If you think that UTF-16 will let you say string[i] and always get the i'th character, you are mistaken. That is one of the main points of the essay.
> Yes, their are cases where the abstraction will leak. But those cases are very far and few in between.
If you write your apps this way, then you don't really support Unicode, you just support the BMP, without combining characters.
In addition, while .NET methods will work correctly for "ØÆÅ", they have incorrect behavior when it comes to any characters that lie outside the BMP, which includes many CJK characters. So, .NET only meets your requirements if you never interact with such languages.
...and saying that, it'd still be a good idea.
Everything works on "logical characters" - arbitrary vectors of codepoints, as you say.
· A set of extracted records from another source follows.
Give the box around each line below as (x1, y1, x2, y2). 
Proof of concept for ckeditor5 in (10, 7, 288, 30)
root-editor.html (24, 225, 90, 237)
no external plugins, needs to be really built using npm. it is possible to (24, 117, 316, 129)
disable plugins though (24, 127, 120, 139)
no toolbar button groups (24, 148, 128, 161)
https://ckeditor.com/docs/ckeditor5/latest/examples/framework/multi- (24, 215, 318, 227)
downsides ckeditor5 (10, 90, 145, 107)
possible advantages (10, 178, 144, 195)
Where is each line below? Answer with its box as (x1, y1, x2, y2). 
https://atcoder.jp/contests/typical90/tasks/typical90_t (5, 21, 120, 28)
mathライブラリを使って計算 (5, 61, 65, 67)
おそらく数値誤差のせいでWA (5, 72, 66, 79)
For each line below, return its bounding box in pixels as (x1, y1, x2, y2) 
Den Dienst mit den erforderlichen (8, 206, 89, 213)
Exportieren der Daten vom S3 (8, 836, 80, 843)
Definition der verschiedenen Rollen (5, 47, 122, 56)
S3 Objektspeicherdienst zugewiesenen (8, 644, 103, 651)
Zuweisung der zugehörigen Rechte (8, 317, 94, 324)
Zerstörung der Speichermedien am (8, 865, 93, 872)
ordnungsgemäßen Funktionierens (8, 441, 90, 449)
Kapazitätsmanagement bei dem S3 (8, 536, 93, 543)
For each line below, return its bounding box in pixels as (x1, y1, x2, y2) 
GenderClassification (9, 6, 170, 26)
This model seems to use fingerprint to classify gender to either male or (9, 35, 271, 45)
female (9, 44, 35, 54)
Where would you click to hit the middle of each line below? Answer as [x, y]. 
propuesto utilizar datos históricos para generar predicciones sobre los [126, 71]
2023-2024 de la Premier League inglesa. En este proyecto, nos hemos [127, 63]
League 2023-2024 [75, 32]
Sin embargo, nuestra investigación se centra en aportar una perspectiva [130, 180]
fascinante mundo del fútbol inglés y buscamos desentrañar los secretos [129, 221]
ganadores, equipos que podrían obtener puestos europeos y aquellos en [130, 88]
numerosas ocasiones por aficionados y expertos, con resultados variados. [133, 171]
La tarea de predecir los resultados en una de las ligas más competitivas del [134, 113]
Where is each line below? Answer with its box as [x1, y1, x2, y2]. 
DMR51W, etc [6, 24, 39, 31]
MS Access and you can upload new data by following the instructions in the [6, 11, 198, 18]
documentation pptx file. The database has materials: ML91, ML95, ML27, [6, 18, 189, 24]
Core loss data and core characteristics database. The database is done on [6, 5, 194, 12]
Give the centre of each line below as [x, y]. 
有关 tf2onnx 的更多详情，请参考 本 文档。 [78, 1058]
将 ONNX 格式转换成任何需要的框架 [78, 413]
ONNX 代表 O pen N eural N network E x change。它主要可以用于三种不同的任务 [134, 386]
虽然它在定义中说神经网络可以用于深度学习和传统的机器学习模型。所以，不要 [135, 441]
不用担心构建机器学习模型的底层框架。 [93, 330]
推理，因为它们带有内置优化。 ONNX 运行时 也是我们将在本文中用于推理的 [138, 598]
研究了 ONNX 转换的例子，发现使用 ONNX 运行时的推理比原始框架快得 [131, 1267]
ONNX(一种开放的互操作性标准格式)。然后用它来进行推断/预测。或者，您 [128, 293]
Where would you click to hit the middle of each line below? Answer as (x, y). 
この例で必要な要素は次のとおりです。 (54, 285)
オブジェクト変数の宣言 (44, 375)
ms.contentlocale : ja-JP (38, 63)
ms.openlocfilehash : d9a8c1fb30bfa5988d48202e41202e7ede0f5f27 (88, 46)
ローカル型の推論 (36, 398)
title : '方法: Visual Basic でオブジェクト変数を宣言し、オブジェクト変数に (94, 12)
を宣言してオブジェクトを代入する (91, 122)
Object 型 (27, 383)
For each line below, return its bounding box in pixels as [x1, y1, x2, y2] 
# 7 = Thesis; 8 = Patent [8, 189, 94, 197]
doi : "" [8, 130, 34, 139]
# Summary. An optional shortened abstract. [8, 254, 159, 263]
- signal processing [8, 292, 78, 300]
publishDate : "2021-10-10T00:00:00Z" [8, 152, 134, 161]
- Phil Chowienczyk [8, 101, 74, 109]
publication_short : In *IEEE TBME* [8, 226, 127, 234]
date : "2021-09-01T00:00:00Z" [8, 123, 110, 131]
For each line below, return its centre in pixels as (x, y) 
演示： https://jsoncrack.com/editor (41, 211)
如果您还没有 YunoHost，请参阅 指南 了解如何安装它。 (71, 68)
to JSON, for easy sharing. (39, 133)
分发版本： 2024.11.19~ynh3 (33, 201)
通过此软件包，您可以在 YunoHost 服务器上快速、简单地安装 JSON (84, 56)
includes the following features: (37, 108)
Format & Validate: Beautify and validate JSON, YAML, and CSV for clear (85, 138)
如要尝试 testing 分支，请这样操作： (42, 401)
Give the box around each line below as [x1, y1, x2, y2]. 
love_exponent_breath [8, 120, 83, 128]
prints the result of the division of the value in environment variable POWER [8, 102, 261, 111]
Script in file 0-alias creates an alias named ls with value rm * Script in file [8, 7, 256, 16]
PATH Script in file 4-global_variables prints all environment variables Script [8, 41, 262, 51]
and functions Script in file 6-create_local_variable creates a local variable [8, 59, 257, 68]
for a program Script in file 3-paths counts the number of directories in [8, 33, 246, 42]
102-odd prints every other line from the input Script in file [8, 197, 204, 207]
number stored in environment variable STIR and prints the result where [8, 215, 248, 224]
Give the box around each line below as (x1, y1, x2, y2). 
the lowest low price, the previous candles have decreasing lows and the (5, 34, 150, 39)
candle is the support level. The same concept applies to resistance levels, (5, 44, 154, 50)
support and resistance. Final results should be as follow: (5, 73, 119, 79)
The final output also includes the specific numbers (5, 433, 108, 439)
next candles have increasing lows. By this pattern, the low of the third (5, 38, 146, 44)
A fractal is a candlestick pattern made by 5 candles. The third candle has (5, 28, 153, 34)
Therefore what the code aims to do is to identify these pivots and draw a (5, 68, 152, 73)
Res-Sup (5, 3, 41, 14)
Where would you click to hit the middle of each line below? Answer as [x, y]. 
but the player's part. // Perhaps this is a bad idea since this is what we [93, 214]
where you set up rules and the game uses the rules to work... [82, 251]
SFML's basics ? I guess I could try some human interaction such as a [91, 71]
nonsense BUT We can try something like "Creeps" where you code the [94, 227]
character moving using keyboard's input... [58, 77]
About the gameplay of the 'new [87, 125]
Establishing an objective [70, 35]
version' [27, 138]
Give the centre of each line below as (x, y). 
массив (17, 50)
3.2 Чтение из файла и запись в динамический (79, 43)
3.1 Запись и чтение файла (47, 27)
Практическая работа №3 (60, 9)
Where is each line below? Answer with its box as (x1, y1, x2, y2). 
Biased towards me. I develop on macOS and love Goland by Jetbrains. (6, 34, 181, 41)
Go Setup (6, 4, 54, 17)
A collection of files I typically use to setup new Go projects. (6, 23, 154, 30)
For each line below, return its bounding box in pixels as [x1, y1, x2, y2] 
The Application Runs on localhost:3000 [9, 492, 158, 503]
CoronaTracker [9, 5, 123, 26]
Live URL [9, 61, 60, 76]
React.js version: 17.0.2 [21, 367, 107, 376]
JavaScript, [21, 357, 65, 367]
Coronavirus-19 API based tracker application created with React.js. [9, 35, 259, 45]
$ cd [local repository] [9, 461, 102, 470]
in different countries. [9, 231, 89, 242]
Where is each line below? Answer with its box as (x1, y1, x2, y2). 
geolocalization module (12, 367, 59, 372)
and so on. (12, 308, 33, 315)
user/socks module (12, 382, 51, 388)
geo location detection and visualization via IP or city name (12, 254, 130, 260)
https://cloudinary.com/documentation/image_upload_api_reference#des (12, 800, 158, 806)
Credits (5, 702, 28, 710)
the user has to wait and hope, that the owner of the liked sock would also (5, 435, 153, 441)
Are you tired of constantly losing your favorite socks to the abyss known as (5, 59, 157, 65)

There's still a number of edge cases I have yet to work out as to what exactly is considered a character, though. (I just added support for a single code point encoding multiple characters, for example.)
I'm not so sure that making thing reliant on a font would be the best way to solve that, though. I'd intuitively say that there should be less coupling between rendering choices and internal encoding than that.
The twist is that each node in the rope can only store characters of the same physical length in bytes (and same number of logical characters per physical character). This means that in the typical case (most characters require the same number of bytes to encode) it doesn't add too too much overhead. Still not something I would consider as the base String type for a lower-level language, though.
There are a few simple optimizations that I have yet to do (encode smaller characters as what would be ordinarily be invalid longer encodings, if it makes sense (a single one-byte character in the middle of a bunch of two-byte characters, for example), that sort of thing.)
It seems to work fairly well, so far. Or at least it tends to give "common-sensical" results, and avoids a large chunk of worst-case behavior that standard "prettified character array" strings have.
If we were serious about a character-oriented API, we definitely wouldn't want to introduce character rendering rules into places like the kernel. But I don't think we'd necessarily have to.
The best solution, I think, would be to decompose fonts into two pieces:
1. a character map (a mapping from paramaterized codepoint sequences to single entities known to the font),
and 2. a graphemes file (the way to actually draw each character.)
The graphemes file would be what people would continue to think of as "the font." And the graphemes file would specify the character map it uses, in much the same way an XML/SGML document specifies a DTD.
As with DTDs, the text library built into the OS would have a well-known core set of character maps built in, and allow others to be retrieved and cached when referenced by URL. The core set would become treated something like root CAs or timezone data are now: bundled artifacts that get updated pretty frequently by the package manager.
From that section they explain that for text manipulation [e.g: cursor position & manipulation of text under the cursor] the programmer should be counting grapheme clusters; whereas for storage [memory & disk] concerns the programmer _should_ care about the number of codepoints.
They go on to say that counting the number of characters is up to the rendering engine and is completely unrelated to the number of codepoints.
I don't think the _manifesto itself_ is wildly misguided. In that section they were merely pointing out _how .NET and Java currently report string length._
At least as I read the manifesto: they seem to believe that counting codepoints is useful _but orthogonal_ to counting characters.
The others would be good reasons though.
Regardless of the encoding you choose, you need to understand how it represents characters.
Also FYI, most programs don't display text on the screen. To most programs, text is a sequence of bytes to be shuffled around, and nothing more. Display and text manipulation is the minority case.